Items from a data source
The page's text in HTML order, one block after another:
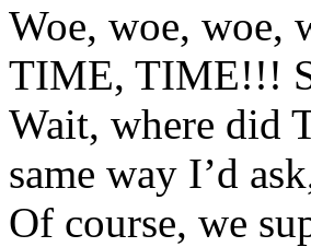
Woe, woe,
TIME, TIME!!!
Wait, where did
same way I’d
Of course, we
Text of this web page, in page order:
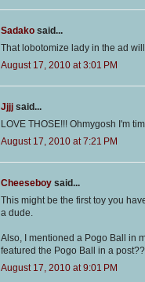
Sadako said...
That lobotomize lady in the ad
August 17, 2010 at 3:01 PM
Jjjj said...
LOVE THOSE!!! Ohmygosh I'm
August 17, 2010 at 7:21 PM
Cheeseboy said...
This might be the first toy you
a dude.
Also, I mentioned a Pogo Ball in
featured the Pogo Ball in a
August 17, 2010 at 9:01 PM
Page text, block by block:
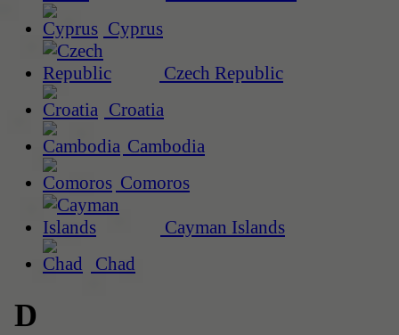
Cyprus
Czech Republic
Croatia
Cambodia
Comoros
Cayman Islands
Chad
D
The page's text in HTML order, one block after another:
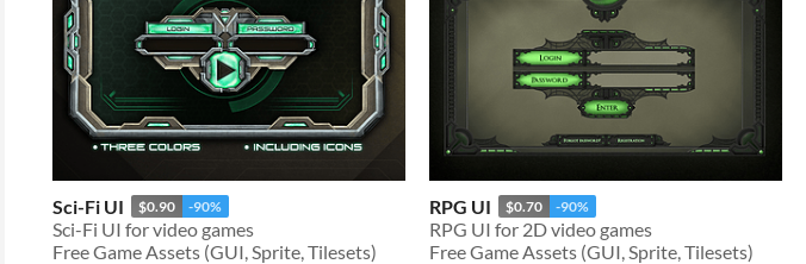
Sci-Fi UI $0.90 -90%
Sci-Fi UI for video games
Free Game Assets (GUI, Sprite, Tilesets)
RPG UI $0.70 -90%
RPG UI for 2D video games
Free Game Assets (GUI, Sprite, Tilesets)
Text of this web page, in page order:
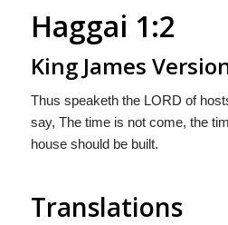
Haggai 1:2
King James
Thus speaketh the LORD of
say, The time is not come, the
house should be built.
Translations
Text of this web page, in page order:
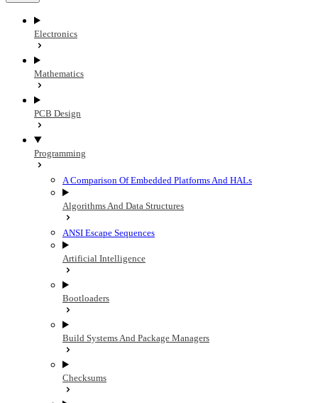
Electronics
Mathematics
PCB Design
Programming
A Comparison Of Embedded Platforms And HALs
Algorithms And Data Structures
ANSI Escape Sequences
Artificial Intelligence
Bootloaders
Build Systems And Package Managers
Checksums
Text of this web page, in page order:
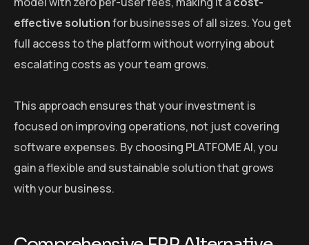
effective solutionfor businesses of all sizes. You get
full access to the platform without worrying about
escalating costs as your team grows.
This approach ensures that your investment is
focused on improving operations, not just covering
software expenses. By choosing PLATFOME AI, you
gain a flexible and sustainable solution that grows
with your business.
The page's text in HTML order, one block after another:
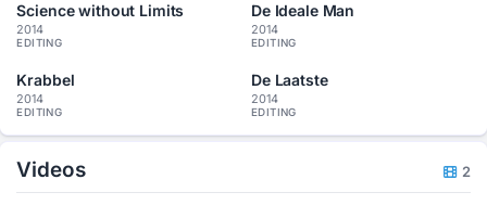
Science without Limits
2014
EDITING
De Ideale Man
2014
EDITING
Krabbel
2014
EDITING
De Laatste
2014
EDITING
Videos 2
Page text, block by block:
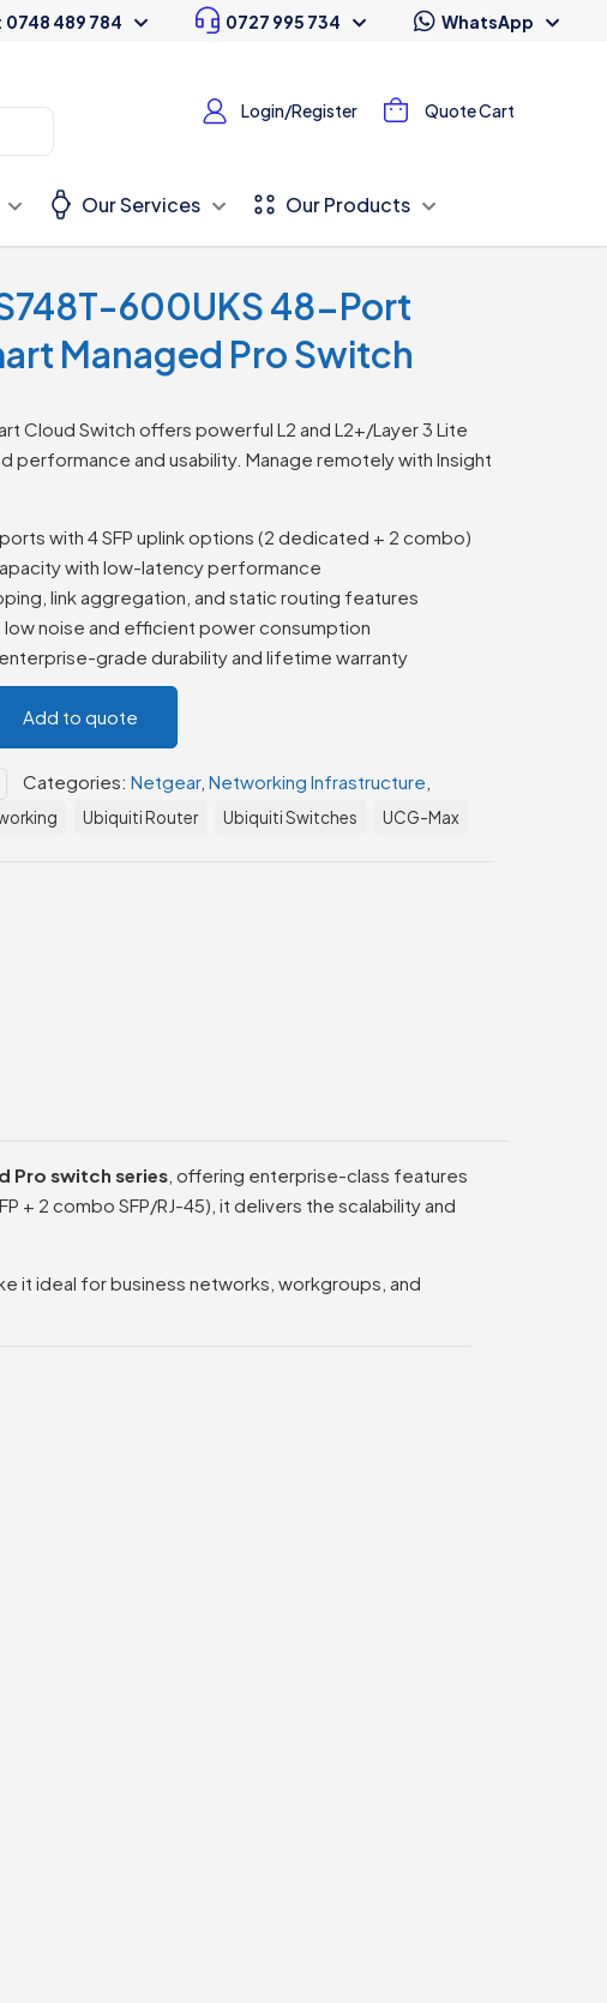
0748 489 784 0727 995 734 WhatsApp
Login/Register Quote Cart
Our Services Our Products
600UKS 48-Port
Managed Pro Switch
Cloud Switch offers powerful L2 and L2+/Layer 3 Lite
performance and usability. Manage remotely with Insight
with 4 SFP uplink options (2 dedicated + 2 combo)
with low-latency performance
link aggregation, and static routing features
low noise and efficient power consumption
grade durability and lifetime warranty
Add to quote
Categories: Netgear, Networking Infrastructure
Ubiquiti Router Ubiquiti Switches UCG-Max
Pro switch series , offering enterprise-class features
+ 2 combo SFP/RJ-45), it delivers the scalability and
it ideal for business networks, workgroups, and

• [WHAT THIS TASK INVOLVES]:
Please give every line above again word for word, apart from the pictures.

• [RESULT]:
The page's text in HTML order, one block after another:
Woe, woe,
TIME, TIME!!!
Wait, where did
same way I’d
Of course, we
Text of this web page, in page order:
Sadako said...
That lobotomize lady in the ad
August 17, 2010 at 3:01 PM
Jjjj said...
LOVE THOSE!!! Ohmygosh I'm
August 17, 2010 at 7:21 PM
Cheeseboy said...
This might be the first toy you
a dude.
Also, I mentioned a Pogo Ball in
featured the Pogo Ball in a
August 17, 2010 at 9:01 PM
Page text, block by block:
Cyprus
Czech Republic
Croatia
Cambodia
Comoros
Cayman Islands
Chad
D
The page's text in HTML order, one block after another:
Sci-Fi UI $0.90 -90%
Sci-Fi UI for video games
Free Game Assets (GUI, Sprite, Tilesets)
RPG UI $0.70 -90%
RPG UI for 2D video games
Free Game Assets (GUI, Sprite, Tilesets)
Text of this web page, in page order:
Haggai 1:2
King James
Thus speaketh the LORD of
say, The time is not come, the
house should be built.
Translations
Text of this web page, in page order:
Electronics
Mathematics
PCB Design
Programming
A Comparison Of Embedded Platforms And HALs
Algorithms And Data Structures
ANSI Escape Sequences
Artificial Intelligence
Bootloaders
Build Systems And Package Managers
Checksums
Text of this web page, in page order:
effective solutionfor businesses of all sizes. You get
full access to the platform without worrying about
escalating costs as your team grows.
This approach ensures that your investment is
focused on improving operations, not just covering
software expenses. By choosing PLATFOME AI, you
gain a flexible and sustainable solution that grows
with your business.
The page's text in HTML order, one block after another:
Science without Limits
2014
EDITING
De Ideale Man
2014
EDITING
Krabbel
2014
EDITING
De Laatste
2014
EDITING
Videos 2
Page text, block by block:
0748 489 784 0727 995 734 WhatsApp
Login/Register Quote Cart
Our Services Our Products
600UKS 48-Port
Managed Pro Switch
Cloud Switch offers powerful L2 and L2+/Layer 3 Lite
performance and usability. Manage remotely with Insight
with 4 SFP uplink options (2 dedicated + 2 combo)
with low-latency performance
link aggregation, and static routing features
low noise and efficient power consumption
grade durability and lifetime warranty
Add to quote
Categories: Netgear, Networking Infrastructure
Ubiquiti Router Ubiquiti Switches UCG-Max
Pro switch series , offering enterprise-class features
+ 2 combo SFP/RJ-45), it delivers the scalability and
it ideal for business networks, workgroups, and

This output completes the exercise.